Winner of the Sanford J. Larson, MD, PhD, Award, Gurpreet Surinder Gandhoke, MD, presented his research, Incidence of Position Related Neuropraxia in 4,489 Consecutive Patients Undergoing Spine Surgery. Role of SSEP Monitoring? during the 2016 American Association of Neurological Surgeons (AANS) Annual Scientific Meeting.
The authors reviewed records of 4,489 consecutive patients undergoing spine surgery at a university hospital. Within this group, there were reported incidence of peripheral nerve injury from positioning. IOM changes related to arm and leg positioning and their sensitivity and specificity predicting the development of a new position-related peripheral nerve injury was calculated. Impact of length of surgery and other variables, including age, sex, BMI, DM, HTN, CAD, CVD and a history of smoking, on the development of a new peripheral nerve injury were defined.

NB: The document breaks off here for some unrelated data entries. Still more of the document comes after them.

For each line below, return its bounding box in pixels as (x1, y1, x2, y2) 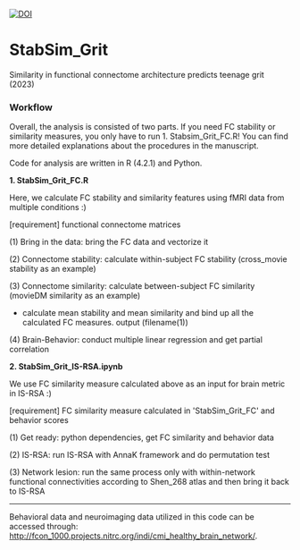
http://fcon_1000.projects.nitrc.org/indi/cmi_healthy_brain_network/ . (9, 530, 258, 541)
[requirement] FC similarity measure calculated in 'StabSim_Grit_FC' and (9, 405, 275, 416)
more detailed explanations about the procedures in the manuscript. (9, 140, 259, 151)
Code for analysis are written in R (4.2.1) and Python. (9, 157, 203, 169)
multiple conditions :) (9, 202, 87, 213)
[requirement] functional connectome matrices (9, 219, 181, 230)
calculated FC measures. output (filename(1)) (21, 317, 189, 328)
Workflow (9, 101, 54, 114)

The positions were as follows: arms abducted and flexed at the elbow, 64.7 percent; arms tucked at the side, 35 percent; and the lateral position, 0.3 percent. 13 out of 4,489 patients developed a new positioning-related peripheral nerve deficit. 54 percent developed meralgia paresthetica, and 46 percent developed ulnar neuropathy. 72 (1.6 percent) patients developed IOM changes from positioning, and all of these patients underwent a repositioning maneuver. One of these 72 (1.3 percent) developed a new position-related nerve deficit. Of the 98.4 percent of patients who did not develop position-related IOM changes, 0.3 percent developed a new position-related nerve deficit.
Sensitivity of IOM to detect a new position-related nerve deficit was 7.69 percent, and the specificity was 98.41 percent. Neither the length of surgery or any analyzed patient-related variable had a statistically significant impact on the development of a new neuropraxia.
The incidence of a new position-related nerve deficit in spine surgery was less than 0.3 percent. IOM has high specificity and poor sensitivity in detecting a positioning related nerve deficit.